It is generated by the database engine and is guaranteed to be unique in multi-user scenarios.
it is faster than a text column.
Text can have leading spaces, hidden characters and other oddities.
There are multiple kinds of text data types, multiple character sets and culture dependent behaviors resulting in text comparisons not always working as expected.
int primary keys generated in ascending order have a superior performance in conjunction with clustered primary keys (which is a SQL-Server specialty).

Note that I am talking from a database point of view. In the user interface, users will prefer identifying entries by name or e-mail address, etc.

But commands like SELECT, INSERT, UPDATE or DELETE will always identify records by the primary key.
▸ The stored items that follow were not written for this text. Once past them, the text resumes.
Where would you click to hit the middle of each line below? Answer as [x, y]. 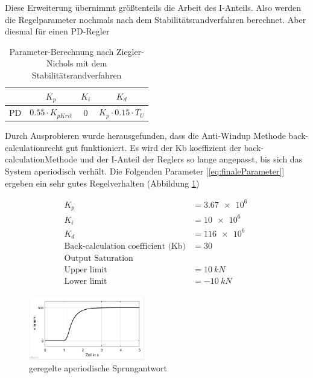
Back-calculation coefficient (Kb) [125, 247]
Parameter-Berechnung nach [62, 51]
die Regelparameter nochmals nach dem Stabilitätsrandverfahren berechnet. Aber [156, 19]
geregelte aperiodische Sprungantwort [98, 368]
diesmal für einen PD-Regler [57, 31]
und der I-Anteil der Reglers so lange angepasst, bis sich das [191, 159]
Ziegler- [130, 51]
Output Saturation [99, 259]
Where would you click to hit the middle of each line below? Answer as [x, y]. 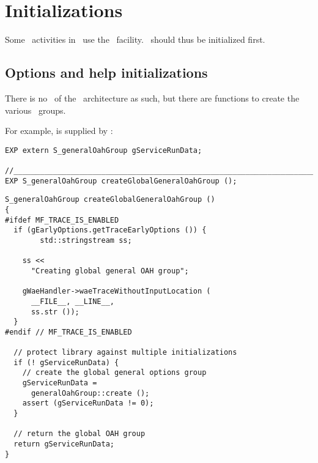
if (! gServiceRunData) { [66, 362]
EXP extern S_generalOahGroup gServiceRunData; [104, 150]
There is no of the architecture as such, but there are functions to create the [152, 98]
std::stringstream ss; [86, 240]
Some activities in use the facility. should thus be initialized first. [135, 39]
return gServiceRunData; [64, 444]
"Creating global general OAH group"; [110, 271]
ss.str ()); [55, 312]
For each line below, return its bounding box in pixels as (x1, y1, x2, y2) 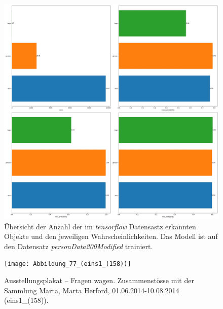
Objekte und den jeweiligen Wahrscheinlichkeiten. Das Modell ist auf (4, 231, 218, 242)
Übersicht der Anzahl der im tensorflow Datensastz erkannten (4, 221, 196, 231)
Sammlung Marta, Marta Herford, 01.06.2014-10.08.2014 (4, 285, 179, 295)
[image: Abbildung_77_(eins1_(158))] (4, 260, 131, 268)
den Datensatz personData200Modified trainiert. (4, 241, 153, 251)
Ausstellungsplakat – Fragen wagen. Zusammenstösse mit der (4, 275, 194, 286)
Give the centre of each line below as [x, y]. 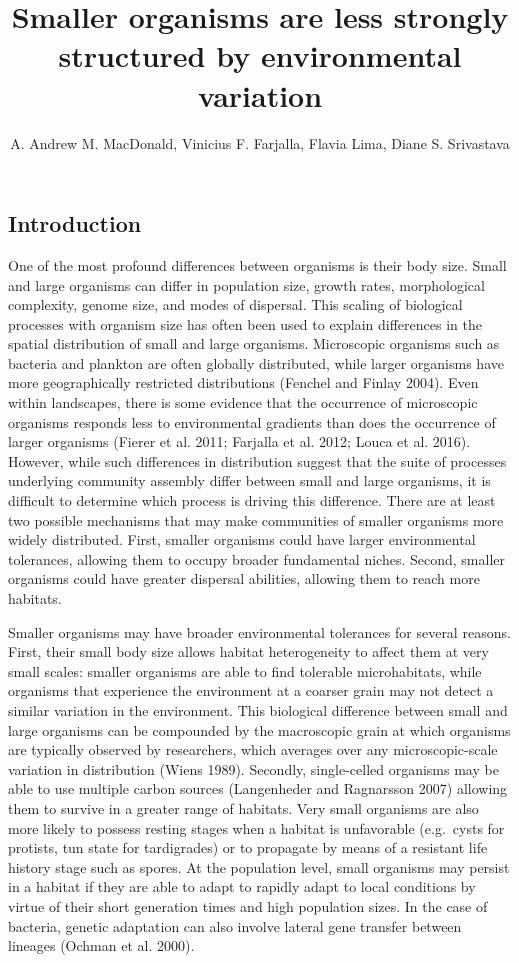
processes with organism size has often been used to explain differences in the [245, 323]
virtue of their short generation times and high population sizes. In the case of [248, 905]
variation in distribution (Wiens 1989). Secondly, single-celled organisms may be [253, 768]
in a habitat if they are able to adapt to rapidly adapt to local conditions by [242, 886]
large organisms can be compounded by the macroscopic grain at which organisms [259, 729]
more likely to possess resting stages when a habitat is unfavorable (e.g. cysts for [256, 827]
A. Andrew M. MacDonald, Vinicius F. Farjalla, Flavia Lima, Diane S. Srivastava [260, 142]
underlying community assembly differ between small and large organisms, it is [249, 480]
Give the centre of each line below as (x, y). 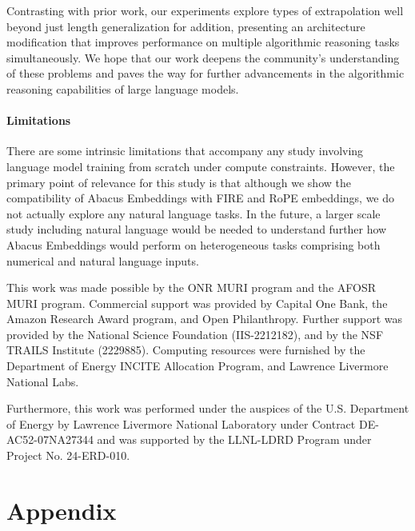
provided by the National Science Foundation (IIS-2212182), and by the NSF (195, 334)
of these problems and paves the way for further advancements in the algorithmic (206, 73)
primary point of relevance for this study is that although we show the (179, 182)
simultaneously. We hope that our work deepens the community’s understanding (203, 57)
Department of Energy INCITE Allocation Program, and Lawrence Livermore (198, 366)
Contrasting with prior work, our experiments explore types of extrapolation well (205, 10)
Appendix (62, 510)
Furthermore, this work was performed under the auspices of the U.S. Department (208, 408)
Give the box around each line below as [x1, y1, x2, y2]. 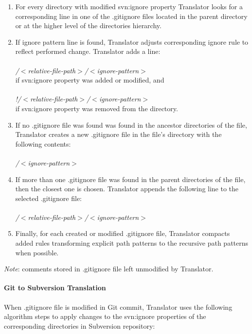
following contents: [15, 138, 71, 149]
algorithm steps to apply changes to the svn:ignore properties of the [4, 311, 206, 321]
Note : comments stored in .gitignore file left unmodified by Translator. [4, 264, 214, 274]
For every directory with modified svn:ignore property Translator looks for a [15, 1, 243, 11]
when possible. [15, 247, 59, 257]
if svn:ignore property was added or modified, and [15, 75, 164, 85]
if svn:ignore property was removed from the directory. [15, 103, 178, 113]
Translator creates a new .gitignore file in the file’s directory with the [15, 129, 222, 139]
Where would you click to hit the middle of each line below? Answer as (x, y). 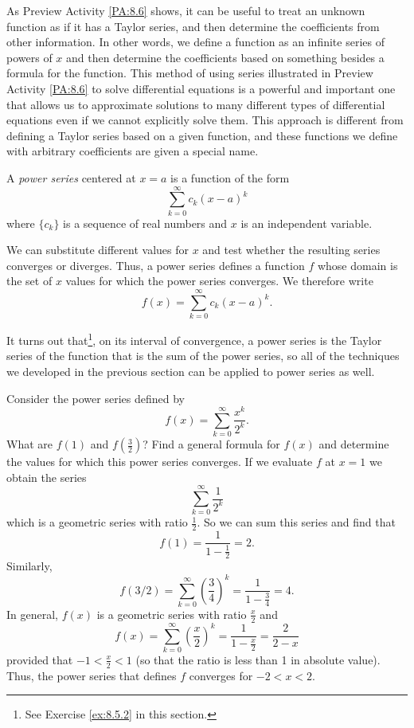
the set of (29, 281)
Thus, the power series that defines (92, 675)
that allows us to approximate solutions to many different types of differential (196, 104)
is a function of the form (230, 177)
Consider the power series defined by (96, 398)
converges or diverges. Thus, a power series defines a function (156, 265)
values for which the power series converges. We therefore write (219, 281)
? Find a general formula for (211, 444)

edited Jul 30 '22 at 15:27

answered Jul 28 '22 at 17:24

Olivier Jacot-Descombes

104,806
13
138
188

Makes Sense but what if Table record can only be uniquely defined by 2 fields. – S Nash Jul 28 '22 at 17:26
You can always declare a multi column primary key. This often the case in junction tables of a m : n relation where the two foreign keys are a primary key at the same time. – Olivier Jacot-Descombes Jul 28 '22 at 17:32
If a meaningless key is the only thing that must be unique in your table, how do your users distinguish between two rows that are identical for all values other than the meaningless key? To put that another way, if the meaningless key "identifies records", *but it's meaningless to users*, how do users identify the record they want when two records are identical other than on the meaningless key? – allmhuran Jul 28 '22 at 19:12
@allmhuran. It is not forbidden to display the primary key to users. Often I display it in a small greyed out box. This is also helpful for debugging. – Olivier Jacot-Descombes Jul 29 '22 at 11:31
@OlivierJacot-Descombes Suppose we have a `Customers{id primary key, firstName, lastName}`. We make the `id` visible in the UI. Then we insert `{1, John, Doe}` and `{2, John, Doe}`. One day the phone rings. They say "Hi, this is your customer, John Doe". Which John Doe is on the phone? – allmhuran Jul 29 '22 at 12:31
It is meaningful in that it helps identify an entry, but the number per se has no meaning. It is not the birth year or the age or zip code or the shoe size. It is just a number. It could be any other number and this would not change its meaning as identifier. Therefore there will be no need to edit this number in future. – Olivier Jacot-Descombes Jul 29 '22 at 12:39
@OlivierJacot-Descombes Indeed, but what about my scenario with John Doe? (I decided to reword the comment so you may have missed the change). – allmhuran Jul 29 '22 at 12:41
This is a perfect valid scenario where the id helps differentiating between the two John Does. But the numbers 1 and 2 do not have another meaning in this context. It is not a classification or prioritization. It is neutral. No one will ever say “John Doe 1 should be John Doe 7”. – Olivier Jacot-Descombes Jul 29 '22 at 12:49
@OlivierJacot-Descombes You're not seeing the thrust of my question. I am asking how the application user can determine whether the person on the phone is John Doe with id 1, or John Doe with id 2. Suppose the user says "I have two John Does in the system, which one are you?". The caller says "How should I know?". The user says "one is id 1 and the other is id 2". The caller replies "What are you talking about?". – allmhuran Jul 29 '22 at 16:57
Well, this no more a database problem. This is a domain problem. You need an another field, like the e-mail address. You would then add a unique index or unique constraint to this field but still keep the numeric primary key. This allows you (or the user) to change the e-mail easily. – Olivier Jacot-Descombes Jul 30 '22 at 11:54
Right... so we don't actually use the surrogate key to identify records, we need something from the domain to be able to do that. A natural key. You can certainly have a unique autogenerated value *in addition* to that, for clustering order. – allmhuran Jul 30 '22 at 14:53
Yes, but the standard, technical way of identifying a record is still the numeric id. I.e., if you want to delete a specific record you would write `DELETE FROM Users WHERE Id = 7`. And related records are linked by this id. To get a user comments you write `SELECT * FROM Comments WHERE UserId = 5` where `Comments.UserId` is linked to `Users.Id`. It's about identifying records (from a database point of view) versus identifying users (from a user interface point of view). – Olivier Jacot-Descombes Jul 30 '22 at 15:18

score 1 · Answer 3 · answered Jul 28 '22 at 17:27

1

Yes having a dedicated int is a good thing for PK use.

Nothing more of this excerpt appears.